Split the content up. This is easily done with...
$blocks = preg_split('/<(|\/)pre>/', $html);
Just be careful, because the $blocks elements won't contain the pre opening and closing tags. I feel that assume the HTML is valid is acceptable, and therefore you can expect the pre-blocks to be every other element in the array (1, 3, 5, ...). Easily tested with $i % 2 == 1
.
Example "complete" script (modify as you need to)...
<?php
//out example HTML file - could just as easily be a read in file
$html = <<<EOF
<html>
<head>
<title>test</title>
</head>
<body>
<h1>Title</h1>
<p>
This is an article about...
</p>
<pre>
line one
line two
line three
</pre>
<div style="float: right:">
random
</div>
</body>
</html>
EOF;
//break it all apart...
$blocks = preg_split('/<(|\/)pre>/', $html);
//and put it all back together again
$html = ""; //reuse as our buffer
foreach($blocks as $i => $block)
{
if($i % 2 == 1)
$html .= "\n<pre>$block</pre>\n"; //break out <pre>...</pre> with \n's
else
$html .= str_replace(array("\n", "\r"), "", $block, $c);
}
echo $html;
?>
It may be 3 years later, but... The following code will remove all line breaks and whitespace at long as it is outside of pre tags. Cheers!

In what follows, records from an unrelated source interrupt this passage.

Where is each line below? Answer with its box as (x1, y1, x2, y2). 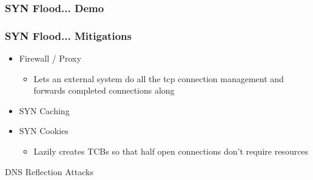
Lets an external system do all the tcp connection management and (33, 72, 284, 85)
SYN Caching (19, 104, 70, 117)
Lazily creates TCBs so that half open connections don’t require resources (33, 145, 309, 158)
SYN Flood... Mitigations (5, 28, 132, 43)
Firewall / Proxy (19, 52, 81, 65)
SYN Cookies (19, 124, 69, 137)
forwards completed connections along (33, 84, 175, 97)
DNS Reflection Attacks (5, 165, 93, 178)
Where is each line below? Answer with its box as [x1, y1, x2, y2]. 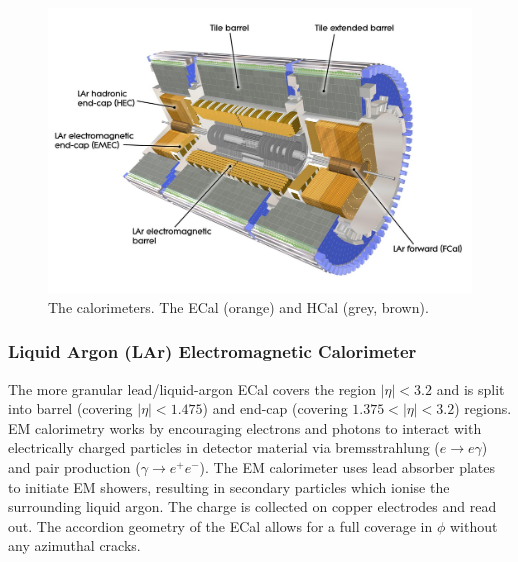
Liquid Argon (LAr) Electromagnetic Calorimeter [8, 339, 417, 364]
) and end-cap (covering [202, 398, 348, 419]
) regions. [454, 398, 512, 419]
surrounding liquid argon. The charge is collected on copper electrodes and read [8, 496, 497, 517]
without [449, 515, 498, 536]
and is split [436, 378, 505, 399]
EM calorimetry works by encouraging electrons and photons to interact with [8, 417, 482, 438]
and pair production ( [8, 457, 141, 478]
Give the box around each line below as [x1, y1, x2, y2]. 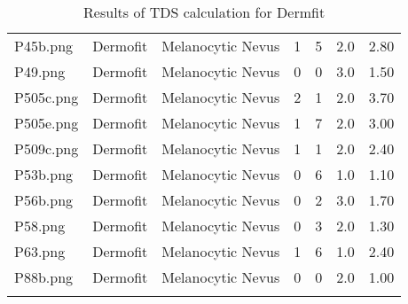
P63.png [14, 241, 66, 261]
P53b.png [14, 164, 74, 184]
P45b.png [14, 35, 74, 56]
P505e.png [14, 113, 79, 133]
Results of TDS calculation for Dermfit [83, 2, 326, 22]
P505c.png [14, 87, 79, 107]
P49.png [14, 61, 66, 82]
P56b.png [14, 190, 74, 210]
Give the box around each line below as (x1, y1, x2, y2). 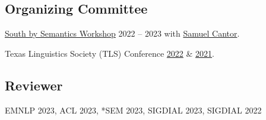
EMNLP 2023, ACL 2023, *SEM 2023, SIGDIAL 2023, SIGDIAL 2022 (5, 103, 262, 116)
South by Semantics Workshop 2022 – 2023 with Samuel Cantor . (5, 27, 240, 40)
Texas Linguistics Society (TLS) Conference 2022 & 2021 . (5, 47, 214, 59)
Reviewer (5, 76, 63, 94)
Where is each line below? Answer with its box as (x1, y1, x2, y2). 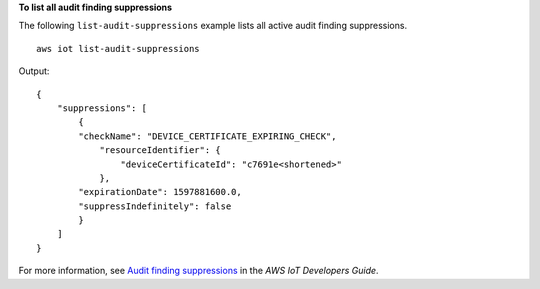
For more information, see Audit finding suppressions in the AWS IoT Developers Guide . (18, 265, 379, 277)
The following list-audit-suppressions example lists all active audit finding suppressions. (18, 20, 408, 32)
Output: (18, 65, 50, 77)
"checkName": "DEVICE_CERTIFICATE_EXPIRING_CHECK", (78, 130, 337, 142)
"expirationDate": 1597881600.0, (78, 186, 242, 198)
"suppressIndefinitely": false (78, 200, 232, 212)
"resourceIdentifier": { (99, 145, 222, 156)
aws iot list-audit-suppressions (36, 43, 200, 54)
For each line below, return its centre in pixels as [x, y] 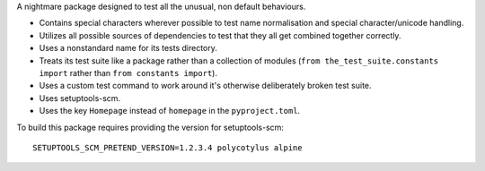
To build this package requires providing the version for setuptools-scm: [150, 127]
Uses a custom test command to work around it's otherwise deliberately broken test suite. [205, 86]
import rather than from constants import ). [128, 73]
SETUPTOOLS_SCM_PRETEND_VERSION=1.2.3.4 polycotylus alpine [168, 147]
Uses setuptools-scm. [80, 98]
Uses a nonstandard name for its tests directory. [128, 48]
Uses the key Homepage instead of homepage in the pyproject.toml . [170, 111]
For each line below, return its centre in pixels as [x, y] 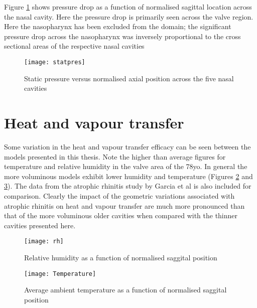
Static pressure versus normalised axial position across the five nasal [129, 78]
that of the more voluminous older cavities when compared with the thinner [121, 215]
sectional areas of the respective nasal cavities [74, 46]
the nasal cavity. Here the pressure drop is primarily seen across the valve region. [129, 16]
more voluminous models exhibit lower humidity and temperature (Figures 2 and [128, 176]
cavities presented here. [40, 225]
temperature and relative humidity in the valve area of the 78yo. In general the [126, 166]
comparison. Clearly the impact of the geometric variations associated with [119, 195]
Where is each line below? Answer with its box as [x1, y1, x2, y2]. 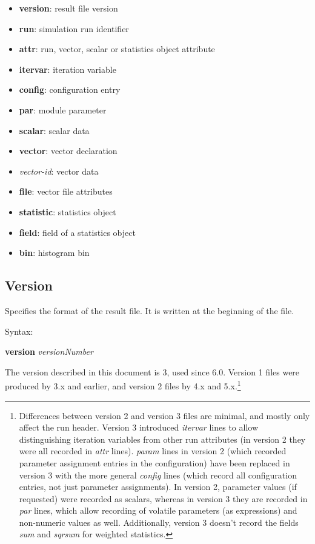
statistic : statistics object [19, 205, 116, 218]
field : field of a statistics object [19, 226, 136, 238]
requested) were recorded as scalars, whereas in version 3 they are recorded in [19, 492, 308, 505]
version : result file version [19, 2, 118, 14]
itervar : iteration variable [19, 62, 116, 75]
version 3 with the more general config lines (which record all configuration [19, 468, 297, 481]
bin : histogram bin [19, 246, 90, 259]
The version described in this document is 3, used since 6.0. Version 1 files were [5, 365, 300, 378]
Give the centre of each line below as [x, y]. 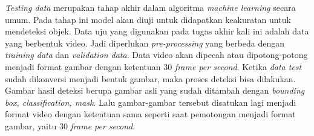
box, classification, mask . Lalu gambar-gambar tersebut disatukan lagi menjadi [151, 102]
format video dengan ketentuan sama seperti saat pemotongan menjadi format [150, 114]
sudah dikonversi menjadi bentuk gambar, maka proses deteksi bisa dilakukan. [150, 78]
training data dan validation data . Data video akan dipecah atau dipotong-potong [156, 55]
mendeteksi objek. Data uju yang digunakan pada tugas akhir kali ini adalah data [157, 31]
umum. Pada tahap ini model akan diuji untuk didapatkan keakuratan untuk [148, 19]
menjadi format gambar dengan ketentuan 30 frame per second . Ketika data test [153, 66]
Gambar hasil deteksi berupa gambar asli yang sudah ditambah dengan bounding [155, 90]
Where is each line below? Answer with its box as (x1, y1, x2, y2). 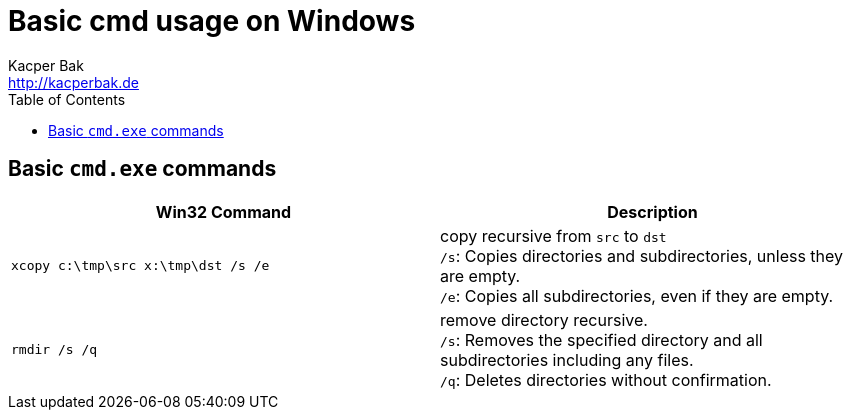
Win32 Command (155, 201, 292, 222)
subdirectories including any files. (440, 349, 694, 370)
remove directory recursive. (440, 309, 648, 330)
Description (607, 201, 698, 222)
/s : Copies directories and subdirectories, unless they (440, 245, 844, 266)
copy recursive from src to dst (440, 225, 667, 246)
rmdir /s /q (11, 342, 98, 358)
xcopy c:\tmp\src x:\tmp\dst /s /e (11, 258, 270, 274)
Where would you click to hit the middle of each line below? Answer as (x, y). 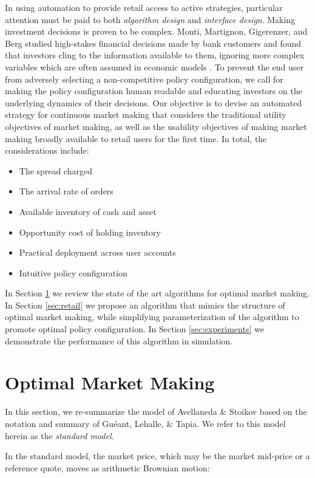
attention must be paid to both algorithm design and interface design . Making (150, 19)
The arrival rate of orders (66, 191)
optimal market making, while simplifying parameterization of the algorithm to (152, 317)
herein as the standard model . (59, 435)
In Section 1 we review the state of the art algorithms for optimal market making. (157, 293)
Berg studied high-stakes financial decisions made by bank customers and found (153, 43)
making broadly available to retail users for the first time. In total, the (136, 138)
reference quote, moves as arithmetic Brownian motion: (107, 467)

function sanitize_output($buffer)
{
$search = array(
'/\>[^\S ]+/s', //strip whitespaces after tags, except space
'/[^\S ]+\</s', //strip whitespaces before tags, except space
'/(\s)+/s' // shorten multiple whitespace sequences
);
$replace = array(
'>',
'<',
'\\1'
);
$blocks = preg_split('/(<\/?pre[^>]*>)/', $buffer, null, PREG_SPLIT_DELIM_CAPTURE);
$buffer = '';
foreach($blocks as $i => $block)
{
if($i % 4 == 2)
$buffer .= $block; //break out <pre>...</pre> with \n's
else
$buffer .= preg_replace($search, $replace, $block);
}
return $buffer;
}
ob_start("sanitize_output");
If the html is well formed, you can rely on the fact that <pre>
tags aren't allowed to be nested. Make two passes: First you split the input into block of pre tags and everything else. You can use a regular expression for this task. Then you strip new lines from each non-pre block, and finally join them all back together.
Note that most html isn't well formed, so this approach may have some limits to where you can use it.